A moins de cinq mois du premier tour de l’élection présidentielle, le dialogue s’annonce incontournable. Ce sera d’ailleurs la prochaine occupation des acteurs politiques guinéens. Chacune des parties prenantes affûte ses armes dans la discrétion tout en prenant le soin de faire avancer quelques opinions pour sonder la partie adverse.
Le débat sera houleux, sinon très houleux. Mais il aura lieu tout de même. Avant le scrutin présidentiel très attendu de cette année, mouvance et opposition devront se retrouver autour de la table pour renouer le dialogue, rompu depuis octobre dernier quand le projet de révision de la constitution prenait forme et l’opposition descendait dans la rue pour battre le pavé afin d’empêcher le plan.
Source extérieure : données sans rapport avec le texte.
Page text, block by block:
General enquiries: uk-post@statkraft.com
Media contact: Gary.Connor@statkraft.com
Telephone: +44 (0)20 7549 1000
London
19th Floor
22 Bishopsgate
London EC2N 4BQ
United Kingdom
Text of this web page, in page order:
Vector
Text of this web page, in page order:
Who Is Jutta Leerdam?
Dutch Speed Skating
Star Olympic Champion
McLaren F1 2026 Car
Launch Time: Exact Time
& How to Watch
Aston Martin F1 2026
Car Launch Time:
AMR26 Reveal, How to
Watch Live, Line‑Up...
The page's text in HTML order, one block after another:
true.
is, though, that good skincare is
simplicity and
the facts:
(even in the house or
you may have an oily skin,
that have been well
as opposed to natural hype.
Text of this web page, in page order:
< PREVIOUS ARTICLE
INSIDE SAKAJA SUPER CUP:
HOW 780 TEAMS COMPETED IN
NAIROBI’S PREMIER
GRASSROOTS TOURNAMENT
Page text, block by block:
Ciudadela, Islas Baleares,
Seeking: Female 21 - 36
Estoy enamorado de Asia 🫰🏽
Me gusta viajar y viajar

Dans cette perspective, le pouvoir qui a tout l’intérêt à initier un dialogue structuré pour obtenir le soutien et l’implication des partenaires comme l’OIF, l’UA, l’Union européenne et les Etats-Unis a déjà commencé à tâter le terrain. Et c’est le Président de la République, Pr Alpha Condé, qui s’est mis à la tâche lui-même en annonçant une reprise prochaine des discussions avec ses opposants. En présidant jeudi dernier, au Palais, la cérémonie de décoration à titre posthume de l’ambassadeur américain Simon Henshaw, il avait clairement évoqué la nécessité de relancer le dialogue politique avant la joute électorale.
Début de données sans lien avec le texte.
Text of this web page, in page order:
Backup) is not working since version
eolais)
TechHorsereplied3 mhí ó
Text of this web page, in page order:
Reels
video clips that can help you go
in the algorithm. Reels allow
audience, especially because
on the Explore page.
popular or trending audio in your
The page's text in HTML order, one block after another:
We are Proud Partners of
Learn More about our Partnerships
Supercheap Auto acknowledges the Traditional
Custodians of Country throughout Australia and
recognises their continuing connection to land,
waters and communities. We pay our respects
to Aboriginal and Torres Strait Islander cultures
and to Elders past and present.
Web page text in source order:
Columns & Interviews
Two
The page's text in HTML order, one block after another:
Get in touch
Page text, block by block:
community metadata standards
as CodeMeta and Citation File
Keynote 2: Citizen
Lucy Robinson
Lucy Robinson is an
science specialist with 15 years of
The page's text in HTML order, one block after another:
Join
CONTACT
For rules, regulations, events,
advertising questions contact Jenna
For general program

Au sein de l’opposition radicale, cette intention présidentielle ne procure pas pour l’instant beaucoup enthousiasme. Surtout quand on sait que le camp d’en face, très rusé, utilise depuis 2010 les dialogues politiques pour dérouler discrètement son calendrier. L’opposition qui entend reprendre les manifestations de rue après l’Etat d’urgence sanitaire pour dénoncer les arrestations politiques et les législatives contestées de mars, veut avoir quelques garanties avant d’entreprendre un quelconque dialogue.
A l’Union des forces démocratiques de Guinée, la principale force politique de l’opposition où on qualifie Alpha Condé de « vieux roublard », des voix parmi les plus autorisées appellent désormais le président à satisfaire quelques préalables au nombre desquels une annonce publique qu’il renonce à briguer un mandat supplémentaire. C’est en tout en cas ce qu’a laissé entendre le directeur de la communication de l’UFDG. « On ne fait pas un dialogue pour un dialogue. Quels sont les sujets à débattre ? Quelle sont les garanties ? Pour nous, il n’est pas question d’aller parler avec des gens qui opèrent un coup d’Etat Constitutionnel. Il y a des préalables à remplir et l’un des plus importants, c’est qu’Alpha Condé s’engage solennellement à respecter les termes de son mandat, à respecter l’esprit et la lettre de la Constitution qui l’a porté comme Chef d’Etat où il est clairement indiqué qu’il ne sera pas candidat à un troisième mandat consécutif ou non (…) c’est fondamental pour nous ».
La volonté affichée par Alpha Condé depuis le palais Sèkhoutoureyah est prise avec pincettes dans les QG des partis d’opposition où on entrevoie déjà une espèce de « poudre aux yeux », visant à les assommer, définitivement, après le coup de force des élections législatives de mars dernier.